Sam can hear the whisper of paper when Hart opens her book. She turns over and focuses on the in and out of her breathing, like the anger management therapist said, and takes the time to run through the likely scenarios in her head. She isn’t sure if any of the ladies they’ve met had the potential to be the thief but the rest of the regulars seemed way more concerned with their own business than with the newcomers that floated in and out. Probability says they’ve met the thief already and Sam wants to see if she can figure out which one it is.

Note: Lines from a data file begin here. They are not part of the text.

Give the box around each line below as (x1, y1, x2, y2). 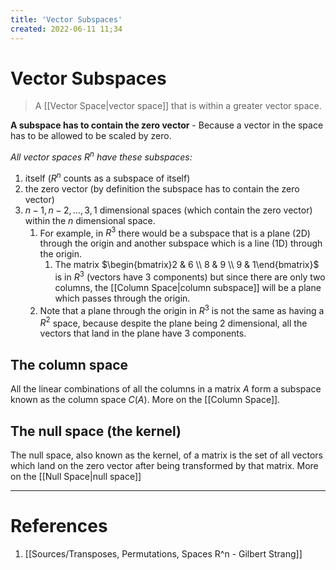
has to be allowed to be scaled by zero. (10, 130, 172, 142)
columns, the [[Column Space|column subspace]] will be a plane (54, 282, 322, 294)
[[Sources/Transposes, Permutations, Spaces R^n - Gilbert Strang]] (24, 547, 303, 560)
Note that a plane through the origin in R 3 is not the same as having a (39, 303, 325, 316)
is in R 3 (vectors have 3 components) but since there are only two (54, 269, 326, 283)
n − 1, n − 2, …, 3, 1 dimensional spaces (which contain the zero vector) (24, 204, 313, 216)
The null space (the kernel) (10, 422, 182, 440)
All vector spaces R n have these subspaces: (10, 149, 193, 163)
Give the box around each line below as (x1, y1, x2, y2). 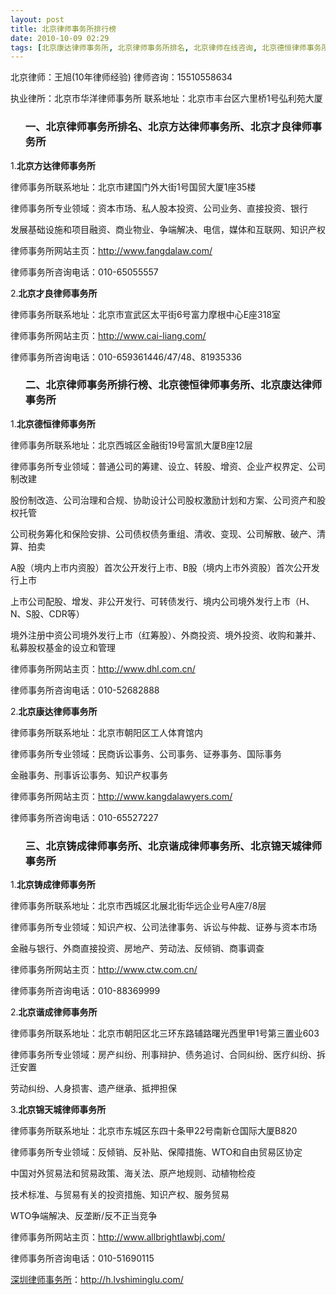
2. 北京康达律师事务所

“Fuller?” Hart whispers, and Sam turns back and opens her eyes. “Yeah?”

“Do you think we’re convincing as a couple? I mean, Eric and I, we didn’t really do stuff like that because well, work. And we never went to the Poconos. So I haven’t really had the sort of experience where that’s something I’d know.”

“And you think I have?” Sam feels vaguely incredulous. “Hart, I spend most of my day avoiding things that’ll kill me and the rest of it trying to get the bad guys. I sleep with people, I don’t date much.”

When she sits up to look over, Hart’s staring thoughtfully up at the ceiling. “Maybe we should ask someone?”

“Like who?”

“Well, Cheryl’s with Foreman now and they do couple stuff all the time. We could ask them?”

“Hart, are you thinking straight? We’re not calling up the ex-Miss United States in the middle of the night to ask her how to fake a relationship!” Sam sometimes doesn’t believe the shit she has to explain to Hart. It’s ridiculous.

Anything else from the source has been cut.